Many patent laws around the world require absolute uniqueness. In other words, if the patent office examiner, when he or she reviews your idea, can find that you have discussed it openly, your patent will not be granted. You will not be able to protect your idea.

You must, to begin with, keep your idea or invention secret.

You can use a Confidentiality Agreement. The person that you want to talk to should sign the Confidentiality Agreement. Once signed, if the person that you discuss your invention with then uses it without your authorisation, you then have a chance to sue them for breach of contract.

 

It is always preferable, however, to file your patent application first. If you can also use a Confidentiality Agreement, then this gives you two options to go after someone who uses your idea without your consent.

You must, to begin with, keep your idea or invention secret.

If the person that you want to discuss your idea with is legally qualified, such as a patent attorney, then there is an implied confidence. In this case, no confidentiality agreement is required.

If the patent attorney is also chartered and belongs to a regulatory body (all of the attorneys in Albright IP are Chartered and are regulated by the Government body IPReg), then they will be bound by codes of conduct. Always ask, this will give you confidence and security.

Summary

  1. Do not talk about or discuss your idea publicly
  2. Use a Confidentiality Agreement before you discuss your idea
  3. You can discuss your idea with a patent attorney without needing a confidentiality agreement
  4. Check that the patent attorney is Chartered and regulated by IPReg
  5. File your patent application first

Undertake A Free Patent Search

Before you spend any money, do some homework. Try and find out if you can patent your idea, or whether someone else has already thought of the invention.esp 2

Use the free patent database, Espacenet.

Try the Advanced Search page, the second field (Title and Abstract) from the top.

I have written a basic walkthrough article (Free Patent Searching: Part 1), and a more advanced walkthrough article (Free Patent Searching: Part 2). These articles teach you the basics of using Espacenet.

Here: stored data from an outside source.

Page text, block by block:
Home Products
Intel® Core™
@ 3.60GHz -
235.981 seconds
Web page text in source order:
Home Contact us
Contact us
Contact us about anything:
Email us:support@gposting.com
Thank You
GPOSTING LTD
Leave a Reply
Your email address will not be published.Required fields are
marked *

Google also provides a patent search option: Google Patent Search. Be aware that Google does collect your search data (see the section above about secrecy!).

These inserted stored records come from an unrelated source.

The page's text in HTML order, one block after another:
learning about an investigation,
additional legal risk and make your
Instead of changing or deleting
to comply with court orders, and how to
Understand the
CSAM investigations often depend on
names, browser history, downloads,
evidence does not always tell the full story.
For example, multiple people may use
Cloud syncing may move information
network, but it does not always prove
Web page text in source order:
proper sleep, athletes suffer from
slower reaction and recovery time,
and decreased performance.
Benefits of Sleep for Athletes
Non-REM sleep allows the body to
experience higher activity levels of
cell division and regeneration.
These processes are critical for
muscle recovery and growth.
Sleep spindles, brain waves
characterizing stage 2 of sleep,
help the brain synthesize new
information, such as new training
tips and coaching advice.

There is also Free Patents Online. This gives a nice Boolean search option.

Summary

  1. Use the freely available patent search options to try and track down your idea, before spending money
  2. Read the Part 1 and Part 2 tutorials for understanding the basics of Espacenet

Decide What Your Inventive Concept Is

Deciding what is the core concept of your idea is absolutely critical.

You are the inventor or designer, and you may have been working on your idea for months or even years. For a patent to be valuable, you must step back from the detail of your idea. You must be able to crystalise the inventive nugget of the idea, without all the bells and whistles.

When you sell your idea, it is the patent (the legal right to the invention) that you will sell.

If a competitor can easily work around the patent, then they will simply take your market without your permission. The same is true for a buyer of your future company when conducting their due diligence (in other words, the lawyers will take your patent apart to see if it is worth the money that you are asking for it). Why should they pay you anything, if they can make a small tweak and work around the patent?

When you sell your idea, it is the patent that you will sell

If you can decide what the ‘core concept’ is, as well as how your specific solution solves the problem, then this will give your patent great potential value.

Yes, you can potentially patent an idea. But, you need to give enough technical information so that a reader can understand at least one way of making the invention work.

Summary

  1. Decide what your core concept is
  2. What is the nugget of your invention?
  3. Strip away all the bells and whistles
  4. What is the underlying problem that your idea solves?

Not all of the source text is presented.